(N.B. I was too lazy to draw diagrams, so this will probably not be too comprehensible unless you already have a pretty good idea of what I’m talking about. Sorry!)
My high-performance 2-D curve renderer, ff2, is closest in intellectual lineage to Slug. That is to say, it is purely fragment-oriented, and does not flatten; curves are evaluated per fragment. I believe this to be the best way to render vector graphics (it is work- and span-optimal and robust and admits arbitrarily good antialiasing), but I mention it because the technique family seems to be somewhat passé (e.g. Mark Kilgard’s polar stroking flattens, and apparently piet does too). Nevertheless, if you are developing a curve renderer, you may find this helpful.
One thing that confused me greatly as I was in the initial planning and design phases for ff2 was that Slug, seemingly, does a lot of extraneous work; I could not figure out why. I took a look at Pathfinder, and it seems to do the same work too. I think I’ve now figured out where this extraneous work is coming from and why I am able to avoid it.
The basic problem is as follows: we have a curve, which resides in curve-space, and a pixel, which resides in screen-space; we want to make them kiss. We could bring the pixel into curve-space, or we could bring the curve into screen-space. I argue that it is usually better to bring the pixel into curve-space. Why? Because the exact shape of the curve will be known ahead of time. The rendering equation can therefore be partially evaluated and simplified, allowing for a significant amount of work to be done up-front.
Of course, there are no free lunches. The cost here is to ‘antialiasing’. We would like to measure screenspace coverage. If, as is the fashion, we use (or approximate) a rect filter, then in screenspace, we need only to measure the coverage of a square. However, if the rendering may be subject to affine0 transformations, then this screenspace square may turn into a trapezoid in curve-space, whose coverage may be more difficult to calculate.

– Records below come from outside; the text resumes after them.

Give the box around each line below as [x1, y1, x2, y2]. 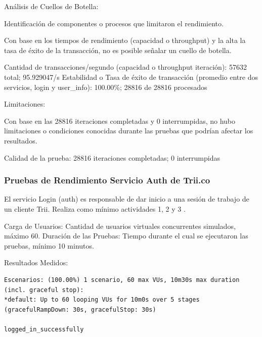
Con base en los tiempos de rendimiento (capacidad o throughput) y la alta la [4, 35, 246, 45]
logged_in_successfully [4, 325, 84, 333]
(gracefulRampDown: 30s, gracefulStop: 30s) [4, 306, 156, 313]
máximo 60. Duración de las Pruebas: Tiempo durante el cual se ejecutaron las [4, 230, 248, 241]
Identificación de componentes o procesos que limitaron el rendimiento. [4, 18, 224, 28]
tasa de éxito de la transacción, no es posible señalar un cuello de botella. [4, 44, 232, 55]
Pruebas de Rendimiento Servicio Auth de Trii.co [4, 174, 210, 186]
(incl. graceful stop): [4, 286, 84, 294]
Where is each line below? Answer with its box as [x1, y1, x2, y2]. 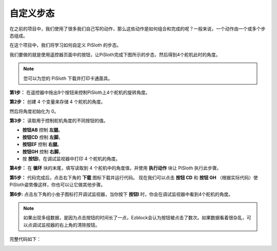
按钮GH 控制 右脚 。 [22, 149, 64, 155]
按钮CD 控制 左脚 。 [22, 134, 64, 140]
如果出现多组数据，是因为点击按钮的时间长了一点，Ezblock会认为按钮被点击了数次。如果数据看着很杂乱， [23, 215, 247, 221]
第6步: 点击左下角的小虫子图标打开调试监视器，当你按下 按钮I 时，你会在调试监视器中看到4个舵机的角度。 [9, 191, 233, 197]
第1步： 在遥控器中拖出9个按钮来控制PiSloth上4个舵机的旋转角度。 [9, 89, 150, 95]
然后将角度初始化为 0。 [9, 108, 59, 114]
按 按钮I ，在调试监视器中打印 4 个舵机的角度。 [22, 156, 121, 162]
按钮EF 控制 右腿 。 [22, 141, 62, 148]
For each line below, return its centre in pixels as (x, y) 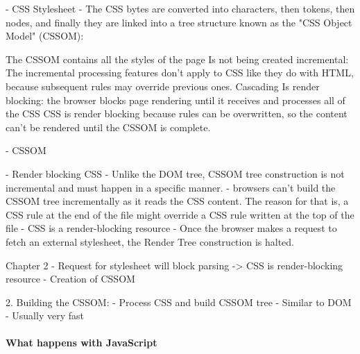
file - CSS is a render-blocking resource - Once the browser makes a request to (171, 228)
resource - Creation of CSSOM (70, 279)
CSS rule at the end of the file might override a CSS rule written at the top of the (180, 214)
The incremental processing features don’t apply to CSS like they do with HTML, (180, 73)
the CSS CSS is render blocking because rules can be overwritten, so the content (177, 113)
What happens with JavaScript (82, 343)
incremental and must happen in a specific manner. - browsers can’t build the (171, 187)
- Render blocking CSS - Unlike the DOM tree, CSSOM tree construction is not (175, 173)
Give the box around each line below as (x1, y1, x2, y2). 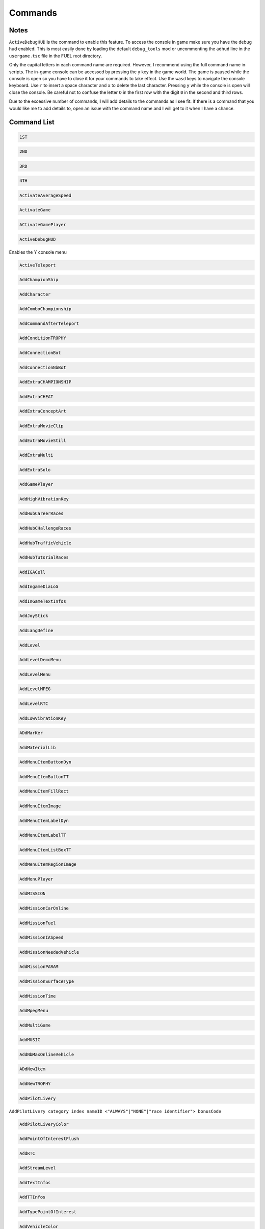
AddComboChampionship (19, 306, 72, 312)
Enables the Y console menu (9, 249, 67, 255)
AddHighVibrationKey (19, 496, 69, 501)
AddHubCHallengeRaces (19, 526, 72, 531)
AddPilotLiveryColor (19, 1121, 69, 1127)
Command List (9, 118, 55, 126)
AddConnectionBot (19, 350, 61, 356)
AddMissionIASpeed (19, 935, 64, 940)
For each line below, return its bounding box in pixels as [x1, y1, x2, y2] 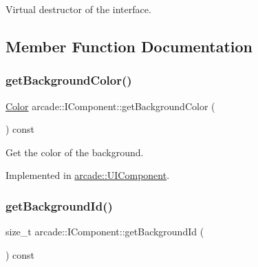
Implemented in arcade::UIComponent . [6, 168, 170, 182]
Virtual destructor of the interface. [6, 2, 151, 16]
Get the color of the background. [6, 145, 144, 159]
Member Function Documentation [6, 35, 253, 56]
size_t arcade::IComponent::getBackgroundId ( [6, 224, 204, 239]
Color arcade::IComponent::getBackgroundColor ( [6, 98, 215, 113]
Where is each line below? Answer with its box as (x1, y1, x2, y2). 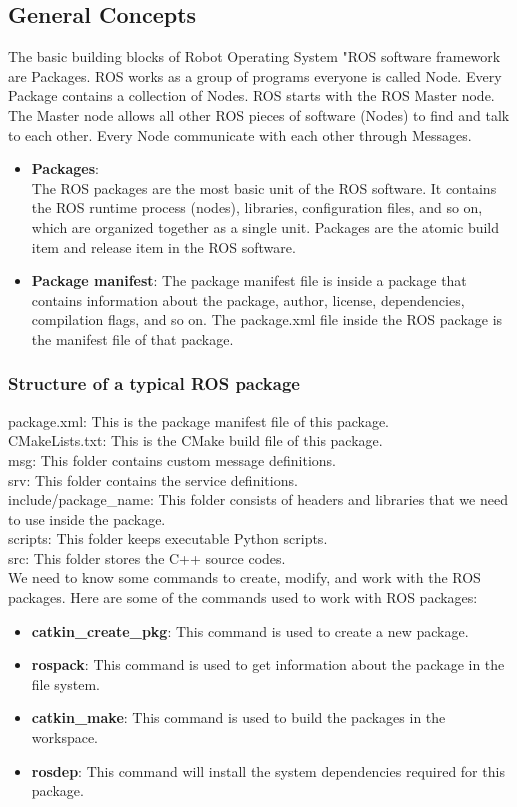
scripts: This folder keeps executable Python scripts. (8, 528, 328, 549)
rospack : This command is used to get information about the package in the (31, 654, 505, 675)
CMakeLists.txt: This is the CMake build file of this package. (8, 430, 383, 451)
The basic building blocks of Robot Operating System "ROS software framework (8, 46, 501, 67)
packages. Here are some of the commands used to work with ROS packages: (8, 587, 478, 608)
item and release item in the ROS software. (31, 236, 296, 257)
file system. (31, 673, 100, 694)
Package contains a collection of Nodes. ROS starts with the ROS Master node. (8, 85, 495, 106)
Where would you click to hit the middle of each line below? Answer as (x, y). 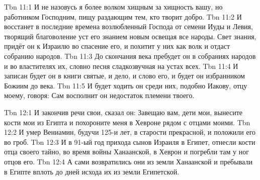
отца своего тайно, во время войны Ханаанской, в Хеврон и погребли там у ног (126, 152)
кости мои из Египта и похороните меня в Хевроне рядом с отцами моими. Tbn (127, 122)
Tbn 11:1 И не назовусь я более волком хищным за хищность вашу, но (113, 7)
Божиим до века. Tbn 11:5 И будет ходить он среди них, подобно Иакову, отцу (126, 85)
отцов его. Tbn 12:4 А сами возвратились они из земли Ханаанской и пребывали (128, 161)
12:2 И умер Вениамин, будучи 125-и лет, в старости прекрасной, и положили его (130, 132)
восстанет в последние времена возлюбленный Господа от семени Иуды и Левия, (128, 26)
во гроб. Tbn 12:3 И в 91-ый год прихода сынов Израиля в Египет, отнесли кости (130, 142)
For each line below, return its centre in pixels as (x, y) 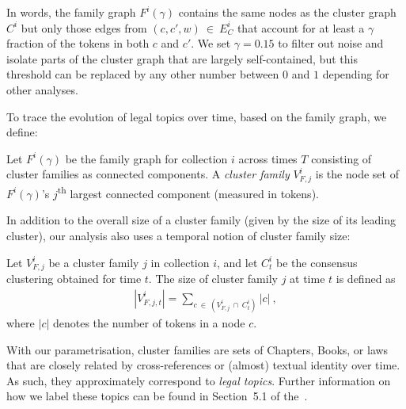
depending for (356, 74)
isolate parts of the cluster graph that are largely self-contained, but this (182, 58)
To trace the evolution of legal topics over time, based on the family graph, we (197, 116)
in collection (180, 262)
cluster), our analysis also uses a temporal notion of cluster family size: (178, 235)
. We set (211, 43)
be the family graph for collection (146, 158)
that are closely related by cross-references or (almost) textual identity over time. (203, 365)
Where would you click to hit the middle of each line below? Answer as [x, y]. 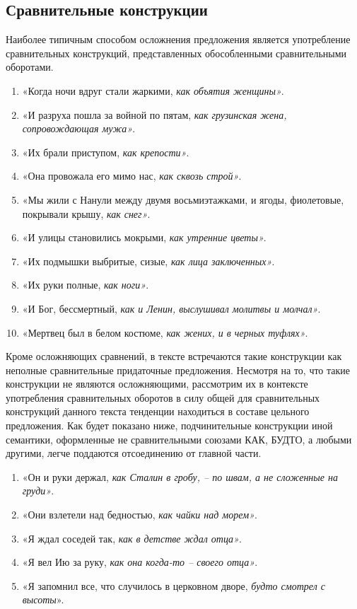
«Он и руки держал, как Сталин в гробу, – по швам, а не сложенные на [180, 476]
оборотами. [30, 67]
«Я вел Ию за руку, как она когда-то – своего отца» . [140, 562]
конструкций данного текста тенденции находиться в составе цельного [158, 411]
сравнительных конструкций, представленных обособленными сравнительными [176, 53]
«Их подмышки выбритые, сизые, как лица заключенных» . [148, 261]
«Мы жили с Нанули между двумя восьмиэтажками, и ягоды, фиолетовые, [183, 199]
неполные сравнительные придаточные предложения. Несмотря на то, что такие [178, 370]
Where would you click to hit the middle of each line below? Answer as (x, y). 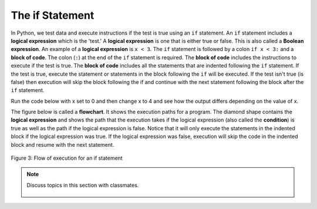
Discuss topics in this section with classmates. (83, 185)
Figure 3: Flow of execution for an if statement (67, 158)
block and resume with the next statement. (63, 144)
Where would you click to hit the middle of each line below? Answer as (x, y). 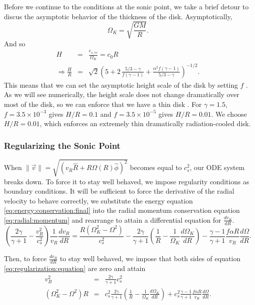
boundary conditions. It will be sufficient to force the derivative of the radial (119, 191)
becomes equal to (156, 167)
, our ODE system (217, 167)
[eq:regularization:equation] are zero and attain (75, 268)
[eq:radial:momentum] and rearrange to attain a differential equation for (113, 220)
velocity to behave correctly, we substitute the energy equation (98, 200)
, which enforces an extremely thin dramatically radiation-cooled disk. (145, 123)
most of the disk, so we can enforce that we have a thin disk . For (103, 104)
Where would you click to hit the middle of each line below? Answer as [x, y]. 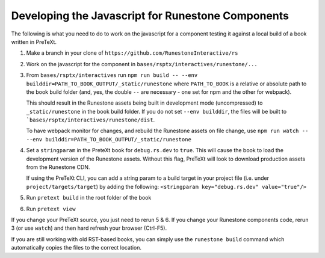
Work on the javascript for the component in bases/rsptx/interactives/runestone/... [142, 64]
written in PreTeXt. [34, 41]
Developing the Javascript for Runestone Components [150, 16]
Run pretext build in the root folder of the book [89, 198]
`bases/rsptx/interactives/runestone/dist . [91, 120]
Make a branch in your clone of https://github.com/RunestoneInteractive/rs [132, 53]
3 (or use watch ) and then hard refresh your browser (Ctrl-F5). [89, 228]
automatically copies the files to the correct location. [76, 248]
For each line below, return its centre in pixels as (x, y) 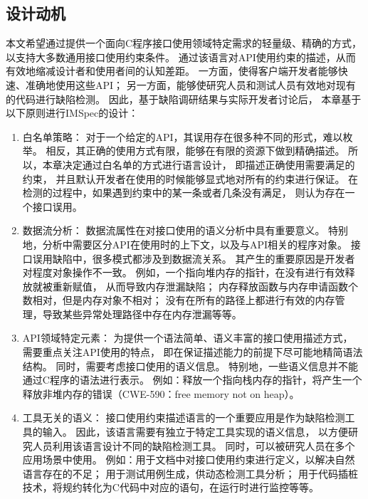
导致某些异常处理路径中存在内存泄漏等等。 (142, 314)
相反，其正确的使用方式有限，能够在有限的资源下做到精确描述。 (195, 151)
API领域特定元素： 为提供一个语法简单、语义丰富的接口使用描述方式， (188, 338)
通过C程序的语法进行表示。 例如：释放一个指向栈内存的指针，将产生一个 (192, 380)
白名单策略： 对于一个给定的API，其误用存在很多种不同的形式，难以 (183, 136)
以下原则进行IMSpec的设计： (72, 113)
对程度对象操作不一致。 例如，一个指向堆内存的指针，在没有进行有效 (184, 272)
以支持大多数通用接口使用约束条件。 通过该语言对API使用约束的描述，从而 (181, 57)
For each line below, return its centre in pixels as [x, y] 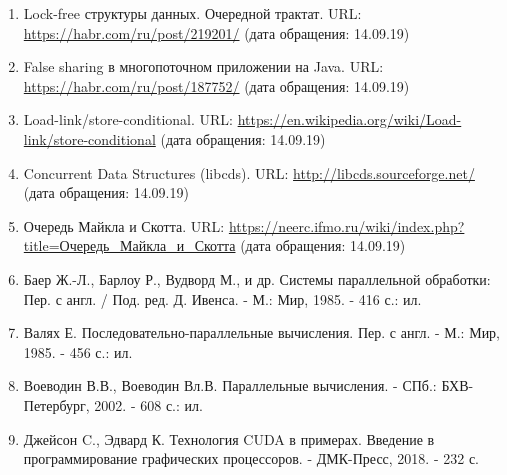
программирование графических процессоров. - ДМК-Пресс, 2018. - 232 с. [251, 458]
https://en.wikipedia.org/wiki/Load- [349, 119]
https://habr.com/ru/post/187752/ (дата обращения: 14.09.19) [216, 85]
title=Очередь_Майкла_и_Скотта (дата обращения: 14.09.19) [214, 245]
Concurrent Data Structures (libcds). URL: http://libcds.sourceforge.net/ [249, 172]
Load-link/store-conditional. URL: [128, 119]
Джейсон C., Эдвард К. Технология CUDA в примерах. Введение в [229, 438]
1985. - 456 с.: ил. [78, 351]
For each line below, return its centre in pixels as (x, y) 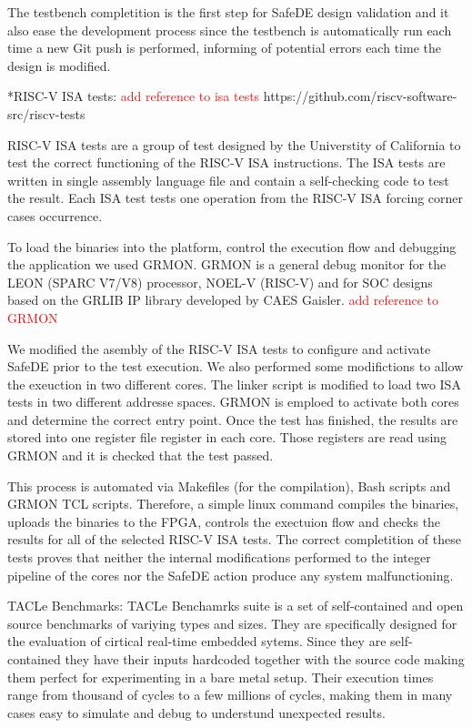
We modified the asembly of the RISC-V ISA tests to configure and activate (219, 348)
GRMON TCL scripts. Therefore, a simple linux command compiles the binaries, (233, 504)
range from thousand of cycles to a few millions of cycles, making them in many (230, 695)
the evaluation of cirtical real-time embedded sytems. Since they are (197, 641)
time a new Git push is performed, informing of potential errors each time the (224, 48)
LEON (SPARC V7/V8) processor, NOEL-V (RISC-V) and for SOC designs (220, 282)
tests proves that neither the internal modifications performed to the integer (219, 557)
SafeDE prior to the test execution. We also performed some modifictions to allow (236, 366)
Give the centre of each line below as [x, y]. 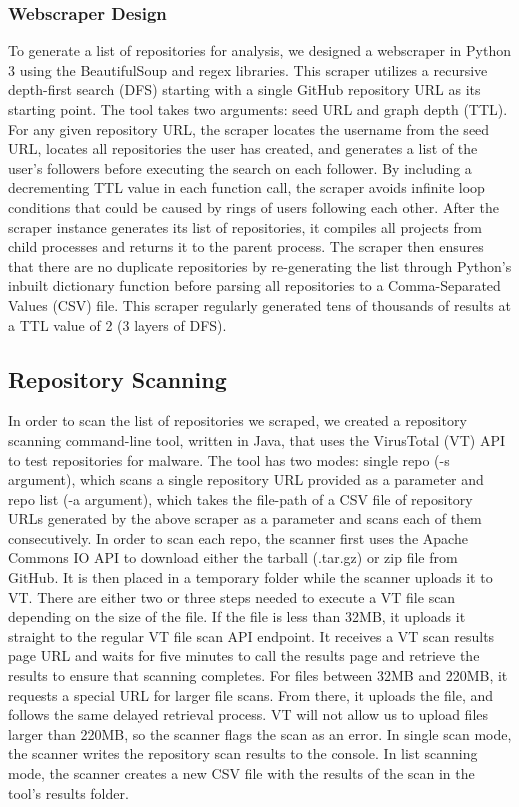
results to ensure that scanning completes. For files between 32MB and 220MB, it [258, 675]
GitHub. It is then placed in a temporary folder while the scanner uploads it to [250, 577]
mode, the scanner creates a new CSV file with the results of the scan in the [241, 773]
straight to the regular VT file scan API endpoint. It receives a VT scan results [251, 635]
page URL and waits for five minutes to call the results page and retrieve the [244, 655]
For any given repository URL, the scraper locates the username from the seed [249, 128]
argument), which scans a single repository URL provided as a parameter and [246, 479]
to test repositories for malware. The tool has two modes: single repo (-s [229, 459]
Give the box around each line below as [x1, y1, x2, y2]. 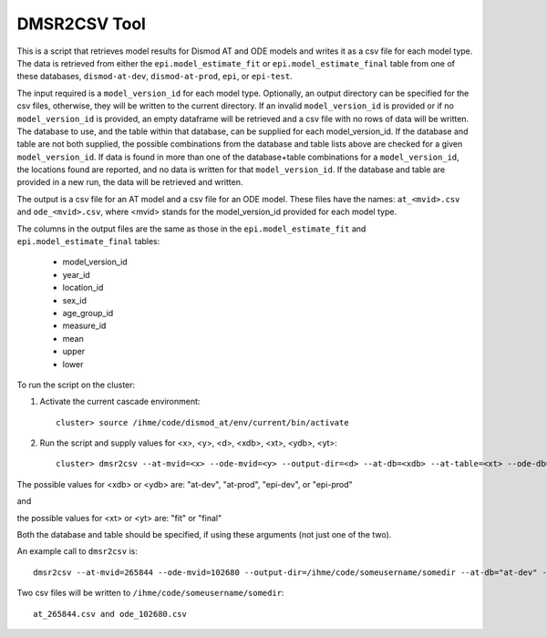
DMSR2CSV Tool [16, 14, 146, 34]
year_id [62, 269, 90, 280]
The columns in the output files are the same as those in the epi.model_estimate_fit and [16, 223, 366, 234]
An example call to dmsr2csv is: [16, 546, 139, 557]
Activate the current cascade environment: [39, 396, 201, 407]
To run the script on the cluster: [16, 379, 136, 390]
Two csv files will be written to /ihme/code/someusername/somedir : [16, 588, 284, 599]
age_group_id [62, 307, 114, 318]
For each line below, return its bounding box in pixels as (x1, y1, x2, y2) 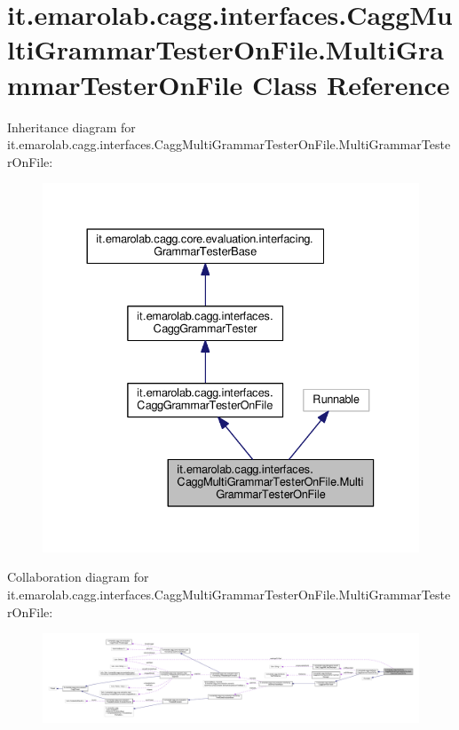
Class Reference (251, 66, 450, 102)
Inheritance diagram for (7, 117, 136, 136)
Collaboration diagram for (7, 567, 149, 586)
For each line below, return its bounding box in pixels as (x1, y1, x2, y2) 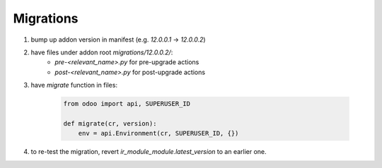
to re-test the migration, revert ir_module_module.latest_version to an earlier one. (30, 148, 267, 156)
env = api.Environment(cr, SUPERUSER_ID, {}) (78, 129, 239, 138)
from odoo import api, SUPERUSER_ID (63, 100, 191, 108)
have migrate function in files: (30, 81, 118, 90)
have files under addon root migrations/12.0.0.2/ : (30, 48, 173, 56)
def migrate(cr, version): (63, 119, 157, 127)
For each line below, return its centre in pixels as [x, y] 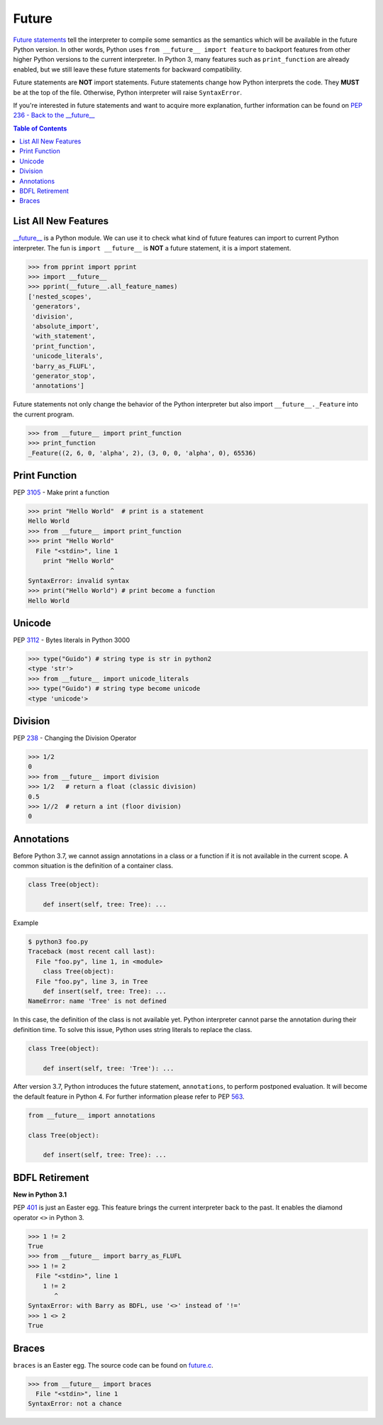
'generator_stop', [64, 376]
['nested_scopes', [60, 296]
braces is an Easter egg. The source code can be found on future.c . [113, 1365]
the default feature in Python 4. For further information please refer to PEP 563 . [129, 1097]
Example [26, 923]
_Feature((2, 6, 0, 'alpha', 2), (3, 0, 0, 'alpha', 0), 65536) [142, 453]
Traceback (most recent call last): [92, 952]
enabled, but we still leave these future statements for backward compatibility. [128, 69]
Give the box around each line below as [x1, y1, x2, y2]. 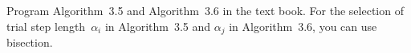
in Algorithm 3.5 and [104, 17, 211, 34]
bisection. [6, 34, 53, 51]
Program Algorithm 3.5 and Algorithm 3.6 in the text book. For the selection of [6, 2, 404, 18]
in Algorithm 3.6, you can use [229, 17, 377, 34]
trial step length [6, 17, 86, 34]
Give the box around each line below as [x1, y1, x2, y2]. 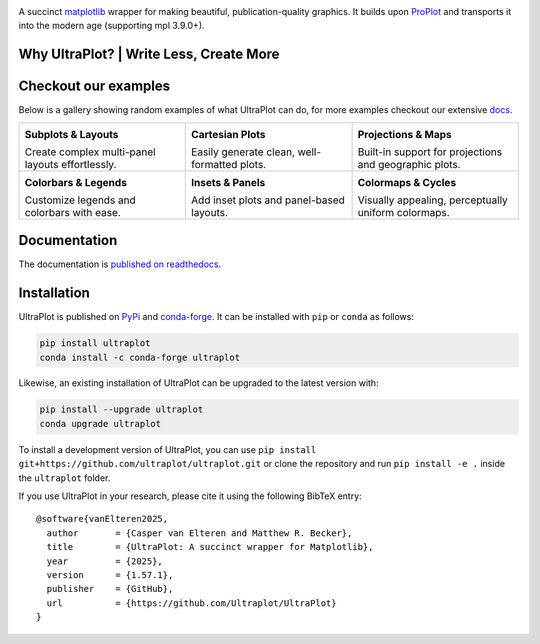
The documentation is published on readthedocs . [18, 258, 222, 270]
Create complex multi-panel [24, 145, 156, 159]
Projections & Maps [357, 127, 452, 141]
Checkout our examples [18, 78, 171, 95]
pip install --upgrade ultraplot [39, 404, 204, 415]
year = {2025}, [46, 555, 164, 567]
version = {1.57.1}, [46, 569, 174, 580]
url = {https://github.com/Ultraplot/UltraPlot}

I offer two pieces of relief. First, affine transformations preserve relative distance. That means that distance-based antialiasing heuristics have a straightforward adaptation: find the closest point on the curve in curve-space, map back to screen-space, and find the distance there.1 Second, quality antialiasing comes at a cost. If operating in curve-space allows for the use of a higher-precision (but lower-accuracy) antialiasing method, at the same performance budget, overall visual fidelity may nevertheless be improved.